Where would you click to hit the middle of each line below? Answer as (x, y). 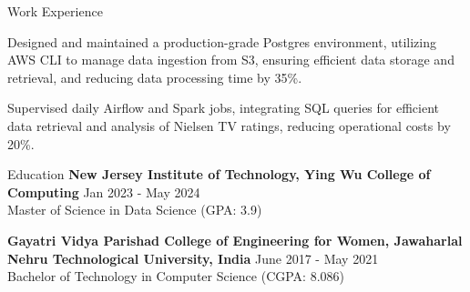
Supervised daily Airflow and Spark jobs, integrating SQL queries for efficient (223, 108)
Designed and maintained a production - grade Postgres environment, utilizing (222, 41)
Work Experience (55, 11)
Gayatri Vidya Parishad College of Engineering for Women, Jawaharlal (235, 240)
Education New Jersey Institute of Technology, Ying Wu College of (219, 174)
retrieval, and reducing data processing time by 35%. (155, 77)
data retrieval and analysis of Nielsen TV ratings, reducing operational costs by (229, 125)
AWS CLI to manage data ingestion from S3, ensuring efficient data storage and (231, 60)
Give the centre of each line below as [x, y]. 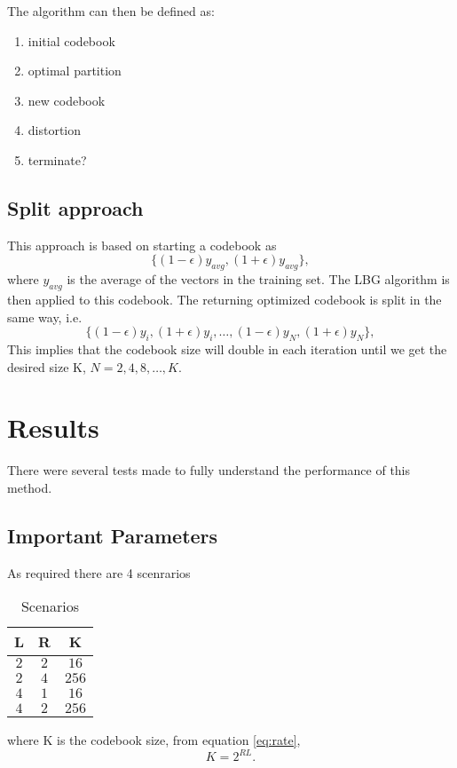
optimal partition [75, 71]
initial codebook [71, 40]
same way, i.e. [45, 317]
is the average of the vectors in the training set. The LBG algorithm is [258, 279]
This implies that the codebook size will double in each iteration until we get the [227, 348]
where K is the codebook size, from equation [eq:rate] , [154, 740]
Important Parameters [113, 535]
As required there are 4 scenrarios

::::

Work request – Repeat each record exactly, with the pictures left out.

Exercise response –
Where would you click to hit the middle of each line below? Answer as (x, y). 
Supervised daily Airflow and Spark jobs, integrating SQL queries for efficient (223, 108)
Designed and maintained a production - grade Postgres environment, utilizing (222, 41)
Work Experience (55, 11)
Gayatri Vidya Parishad College of Engineering for Women, Jawaharlal (235, 240)
Education New Jersey Institute of Technology, Ying Wu College of (219, 174)
retrieval, and reducing data processing time by 35%. (155, 77)
data retrieval and analysis of Nielsen TV ratings, reducing operational costs by (229, 125)
AWS CLI to manage data ingestion from S3, ensuring efficient data storage and (231, 60)
Give the centre of each line below as [x, y]. 
optimal partition [75, 71]
initial codebook [71, 40]
same way, i.e. [45, 317]
is the average of the vectors in the training set. The LBG algorithm is [258, 279]
This implies that the codebook size will double in each iteration until we get the [227, 348]
where K is the codebook size, from equation [eq:rate] , [154, 740]
Important Parameters [113, 535]
As required there are 4 scenrarios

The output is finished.